How can I check if a thread holds the GIL with sub-interpreters?

I am working on some changes to a library which embeds Python which require me to utilize sub-interpreters in order to support resetting the python state, while avoiding calling Py_Finalize (since calling Py_Initialize afterwards is a no-no).

I am only somewhat familiar with the library, but I am increasingly discovering places where PyGILState_Ensure and other PyGILState_* functions are being used to acquire the GIL in response to some external callback. Some of these callbacks originate from outside Python, so our thread certainly doesn't hold the GIL, but sometimes the callback originates from within Python, so we definitely hold the GIL.

After switching to sub-interpreters, I almost immediately saw a deadlock on a line calling PyGILState_Ensure, since it called PyEval_RestoreThread even though it was clearly already being executed from within Python (and so the GIL was held):

For what it's worth, I have verified that a line that calls PyEval_RestoreThread does get executed before this call to PyGILState_Ensure (it's well before the first call into Python in the above picture).

I am using Python 3.8.2. Clearly, the documentation wasn't lying when it says:

Note that the PyGILState_* functions assume there is only one global interpreter (created automatically by Py_Initialize()). Python supports the creation of additional interpreters (using Py_NewInterpreter()), but mixing multiple interpreters and the PyGILState_* API is unsupported.

It is quite a lot of work to refactor the library so that it tracks internally if the GIL is held or not, and seems rather silly. There should be a way to determine if the GIL is held! However, the only function I can find is PyGILState_Check, but that's a member of the forbidden PyGILState API. I'm not sure it'll work. Is there a canonical way to do this with sub-interpreters?

Solution

I've been pondering this line in the documentation:

Also note that combining this functionality with PyGILState_* APIs is delicate, because these APIs assume a bijection between Python thread states and OS-level threads, an assumption broken by the presence of sub-interpreters.

I suspect that the issue was that there's something involving thread local storage on the PyGILState_* API.

I've come to think that it's actually not really possible to tell if the GIL is held by the application. There's no central static place where Python stores that the GIL is held, because it's either held by "you" (in your external code) or by the Python code. It's always held by someone. So the question of "is the GIL held" isn't the question the PyGILState API is asking. It's asking "does this thread hold the GIL", which makes it easier to have multiple non-Python threads interacting with the interpreter.

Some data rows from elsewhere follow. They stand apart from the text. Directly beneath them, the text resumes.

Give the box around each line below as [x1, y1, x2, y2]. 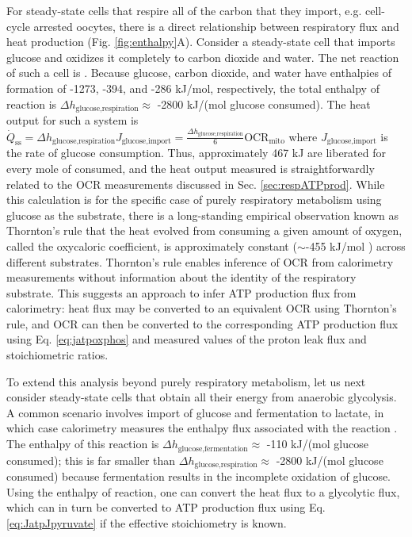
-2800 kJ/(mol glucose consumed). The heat [157, 95, 371, 112]
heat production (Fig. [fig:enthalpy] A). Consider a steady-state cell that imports [6, 33, 395, 50]
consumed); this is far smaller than [6, 451, 176, 468]
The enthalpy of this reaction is [6, 435, 159, 452]
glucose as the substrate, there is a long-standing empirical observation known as [6, 206, 399, 223]
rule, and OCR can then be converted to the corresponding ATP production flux [6, 315, 399, 332]
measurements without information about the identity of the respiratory [6, 269, 357, 286]
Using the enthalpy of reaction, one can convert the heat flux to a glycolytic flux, [6, 483, 400, 500]

I overcame this issue by restoring the bijection as best I could by creating a separate thread per sub-interpreter, with the order of operations being very strictly as follows:

Grab the GIL in the main thread, either explicitly or with Py_Initialize (if this is the first time). Be very careful, the thread state from Py_Initialize must only ever be used in the main thread. Don't restore it to another thread: Some module might use the PyGILState_* API and the deadlock will happen again.
Create the thread. I just used std::thread.
Spawn the subinterpreter with Py_NewInterpreter. Be very careful, this will give you a new thread state. As with the main thread state, this thread state must only be used from this thread.
Release the GIL in the new thread when you're ready for Python to do its thing.

Now, there's some gotchas I discovered:

asyncio in Python 3.8-3.9 has a use-after-free bug where the first interpreter loading it manages some resources. So if that interpreter is ended (releasing those resources) and a new interpreter grabs asyncio, there will be a segfault. I overcame this by manually loading asyncio through the C API in the main interpreter, since that one lives forever.
Many libraries, including numpy, lxml, and several networking libraries will have trouble with multiple subinterpreters. I believe that Python itself is enforcing this: An ImportError results when importing any of these libraries with: Interpreter change detected - This module can only be loaded into one interpreter per process. This so far seems to be an insurmountable issue for me since I do require numpy in my application.